Mas por mais estranha que seja a situação, a mulher faz o que o profeta diz. Ela acredita na sua palavra. Da sua obediência veio a vitória, porque na verdade, se não repartisse a farinha, ela morreria em seguida. O curioso é que ela não era uma judia (na nossa linguagem hoje diríamos que ela não era crente), aparentemente não tinha conhecimento do Deus de Israel (na nossa linguagem, não conhecia Cristo), mas ainda assim foi capaz de crer e esperar por um milagre. Muitas vezes tenho visto pessoas de fora da igreja crendo com mais intensidade que membros da igreja.

 

A verdade é que Deus quer nos abençoar, mas para que venha a benção, precisamos antes de mais nada, de confiar na sua provisão.

 

Certa vez perguntei a uma pessoa que estava constantemente reclamando de suas finanças desorganizadas, se ela confiava na provisão de Deus, e a resposta foi positiva. Então eu perguntei se ela era fiel no seus dízimos e ofertas a Deus, ela respondeu, não! Parece anacrônico: Se Deus promete que vai cuidar de nós, e exige que sejamos fieis quanto ao uso do nosso dinheiro, e isto inclui investir no reino de Deus, por que então não fazemos o que ele diz?

 

Aquela mulher recebeu a benção de Deus, mas antes de mais nada, ela confiou na promessa do profeta de que nada lhe faltaria.

 

4.     Deus permite que situações anacrônicas aconteçam.

 

O quarto mistério que observamos é o seguinte: A obediência da mulher trouxe bençãos infindáveis para sua vida. A promessa do profeta se cumpriu: “Foi ela e fez segundo a palavra de Elias; assim, comeram ele, ela e a sua casa muitos dias. Da panela a farinha não se acabou, e da botija o azeite não faltou, segundo a palavra do Senhor, por intermédio de Elias.” (1 Rs 17.15-16) Que coisa maravilhosa! A fé daquela mulher trouxe bençãos para sua vida. Gosto muito deste versículo! “Não faltou!” A preocupação quanto à sobrevivência acabou. A paz enfim chegou àquela casa... Entretanto, quando tudo parecia trazer serenidade, o que vemos?

 

Depois disto, adoeceu o filho da mulher, da dona da casa, e a sua doença se agravou tanto, que ele morreu.”  (1 Rs 17.17). Nova tragédia se abate... de proporções inimagináveis. O filho daquela mulher morre. O que poderia ser pior que isto?
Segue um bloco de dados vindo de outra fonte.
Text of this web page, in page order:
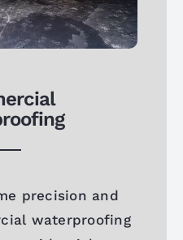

Quando isto acontece, brotam no seu coração todas as suspeitas inconfessáveis contra Deus. Velhos questionamentos e dúvidas sobre a bondade de Deus afloram. Tanto Elias quanto a mulher reagem de forma áspera contra Deus:

 

A mulher disse: “Então, disse ela a Elias: Que fiz eu, ó homem de Deus? Vieste a mim para trazeres à memória a minha iniquidade e matares o meu filho?” (1 Rs 17.18).

 

Isto aparentemente seria fácil para Elias responder, como homem de Deus, se tudo estivesse resolvido em seu coração, entretanto, sua reação revela também sua insegurança e dor e surgem questionamentos internos: “Então, clamou ao Senhor e disse: Ó Senhor, meu Deus, também até a esta viúva, com quem me hospedo, afligiste, matando-lhe o filho?” (1 Rs 17.20). Elias também não consegue entender. Na sua visão parece que Deus foi longe demais... Veja a expressão: “Até a esta viúva afligiste?” É como se Elias estivesse dizendo: “Agora o Senhor foi longe demais…”

 

Isto me fez relembrar de um episódio acontecido com Tereza dÁvila, (1515-1582), uma mística católica de profunda devoção a Deus, que escreveu um dos mais lindos poemas de amor a Deus.

 

Não me move, Senhor para Te amar
O Céu que me prometestes
Nem me move o inferno tão temido
Para deixar por isso de Te ofender.

Tu me moves, Senhor,

Move-me ver-Te
Pregado em uma Cruz e escarnecido
Move-me ver teu Corpo tão ferido,
Movem-me tuas afrontas e tua morte.

 

Move-me enfim o teu amor,
E de tal maneira,
Que ainda que não houvesse Céu eu Te amaria,
E ainda que não houvesse inferno Te temeria.

 

Nada tens que me dar para que eu Te queira,
Pois mesmo que eu não esperasse o que espero,
O mesmo que Te quero
Eu te quereria.

 

Conta-se que certa vez, ela passou por um período de questionamento com Deus, e travou o seguinte diálogo:

-“Senhor, se estou cumprindo as tuas ordens, por que tenho tantas dificuldades no caminho?”

Deus respondeu:

-“Tereza, não sabes que é assim que trato a meus amigos?”

Tereza respondeu:

-“Ah, senhor, então é por isto que tens tão poucos amigos”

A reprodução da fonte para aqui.